Estamos à flor da pele

Eu estava lendo um texto da TiTi Muller sobre machismo, direcionado à Antonia Fontenelle. Um texto sobre amor, sobre como as caixas postais estão cheias de ódio e de gente ardendo por mais xingamentos. Sobre como devemos, todos nós, ser a voz da razão, do amor e da luta por respeito.

Em outra janela conversava com um grupo de amigas falando sobre o seriado 13 reasons why, liberado pela netflix na semana anterior. Um seriado sobre bullying, sobre um drama pesado que resultou no suicídio de uma adolescente.

Sim estamos problematizando muita coisa, hoje não pode piada de quase espécie nenhuma. É não pode. Aprendamos a rir do que não humilha ninguém. Ria do cachorrinho bocejando na timeline da rede social, ria do porquinho gordinho tropeçando *(coitado do porquinho), ria do gato que não queria tomar banho. Mas não ria dos outros, não ria do teu semelhante em situação de exposição.

E mais importante, não crie exposições. Esse texto é uma confissão de mea culpa também. Eu já fui a pessoa que aponta o dedo, vez em quando meu lado retrógrado ainda tenta passar na frente. Eu peço perdão por esse lado meu existir, todo santo dia eu tento não ser essa pessoa. Estamos à flor da pele. Estamos por um triz de surtar. No grupo que falava da série uma amiga confessou “a série mexeu comigo mas não me impediu de ficar tão irritada com uma mulher no ônibus que acabei falando coisa feia à ela”.
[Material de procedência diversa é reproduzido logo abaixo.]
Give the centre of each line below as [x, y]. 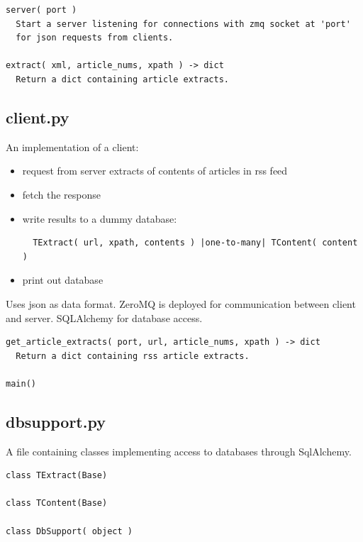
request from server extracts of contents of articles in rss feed [155, 171]
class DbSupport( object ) [69, 531]
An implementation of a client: [72, 146]
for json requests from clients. [95, 38]
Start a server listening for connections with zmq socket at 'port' [183, 24]
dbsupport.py [56, 421]
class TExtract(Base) [57, 476]
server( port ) [41, 10]
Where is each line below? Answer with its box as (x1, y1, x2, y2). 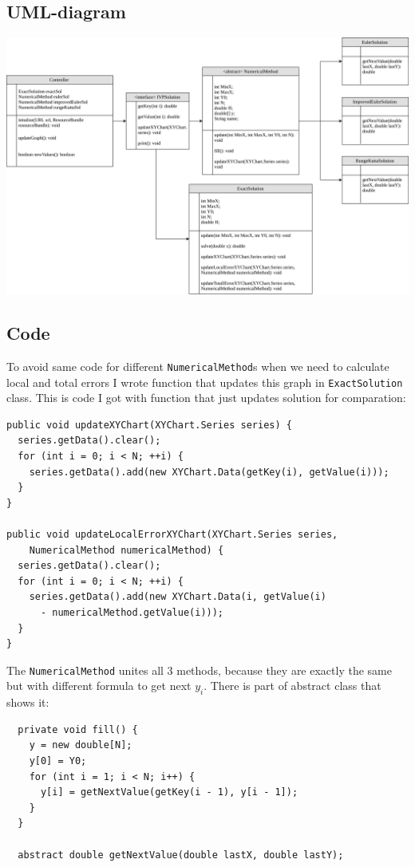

Estamos em ebulição. O país em crise, a censura pegando, a problematização nos fazendo sair da zona de conforto, o crime, a falta de segurança, as contas pra pagar, o medo do desemprego, o medo da falência… Temos motivos pra surtar. Motivos pessoais, motivos coletivos. Motivos para que todo mundo tenha seu dia ou momento de fúria.

Mas parafraseando chapolin colorado – não priemos cânico!

Respire três vezes. Você não sabe a guerra que a pessoa ao seu lado está enfrentando. Se você está do lado dos “bonzinhos” e consegue ter a consciência limpa na hora da problematização (contra o machismo, o racismo, o preconceito em geral), pelo menos tenha consciência também de não liberar palavras de ódio no mundo. Vigie também seus pensamentos. Se você está do lado que “fala o que pensa os outros que te aceitem como você é” eu te peço que também reveja seus conceitos e mentalize se essa pessoa teria um bom lugar “no paraíso” – caso morra, por exemplo. (isso vale pra ateus também).

E se você, assim como eu, ainda está tentando não ser a pessoa ruim mas as vezes fala coisas das quais se arrepende, que bom que se arrepende. Mesmo em ebulição, mesmo à flor da pele, sempre temos aquele segundo pra decidir quem vamos ser.

Escolha ser melhor, todo santo dia.

[ Luciana Meningue ]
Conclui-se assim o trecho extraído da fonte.